As befits any band with a career the length of Hawkwind's, the group has a family tree that is truly a marvel.
From early bassist Thom Crimble's days in free festival favorites Skin Alley (the first rock band ever to be signed by Stax!) through Lemmy's Motörhead and Nik Turner's Sphinx, Simon House's days with Bowie and Simon King's with Quasar, Hawkwind has a familial finger in so many pies you could fill a baker's shop with them.
All of which renders Friends & Relations a dreadfully disappointing trawl through a couple of branches you'd might never have even seen before.

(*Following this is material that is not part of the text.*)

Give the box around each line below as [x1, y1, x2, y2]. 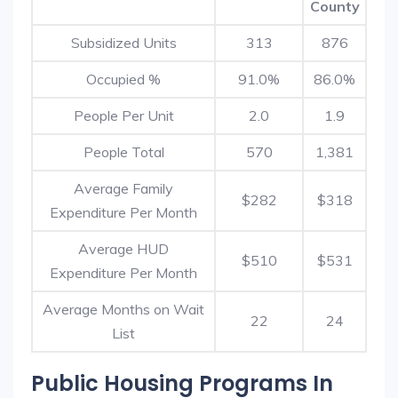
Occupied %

Igniting what, at the time of this album's original release, would become a dismaying plethora of collections built around rough live and studio cuts, four of the album's eight tracks are, indeed, rough live and studio cuts, all dating from that confused 1977-1978 period when various permutations of Hawkmen worked beneath such names as the Hawklords and the Sonic Assassins, while the lawyers tried to figure out who owned the actual band's name.
"Valium Ten," one of the earliest manifestations of the Swindells/Bainbridge/Brock-led Hawks, is a worthy inclusion, but anybody brought up on the seismic thrust of Space Ritual et al.
will be heartily turned off by the rest.
Elsewhere, two cuts by Nik Turner's then current outfit, Inner City Unit, capture that band's sprawling charm, but are by no means the best that ICU would ever muster, while two more from occasional poet in residence Michael Moorcock were, frankly, recorded about seven years too late to really matter.
Moorcock's musical career, like his collaborations with Hawkwind, was at its peak around 1975.
Here he's just sweeping up a few latter-day loose ends.
Of course, in the world of true Hawkwind neophytes, nothing is so insignificant that it isn't worth a listen, and Friends & Relations at least packs sufficient curios that it certainly outranks the likes of Acid Daze and Independent Days.
But that's about all it does.
Beware!.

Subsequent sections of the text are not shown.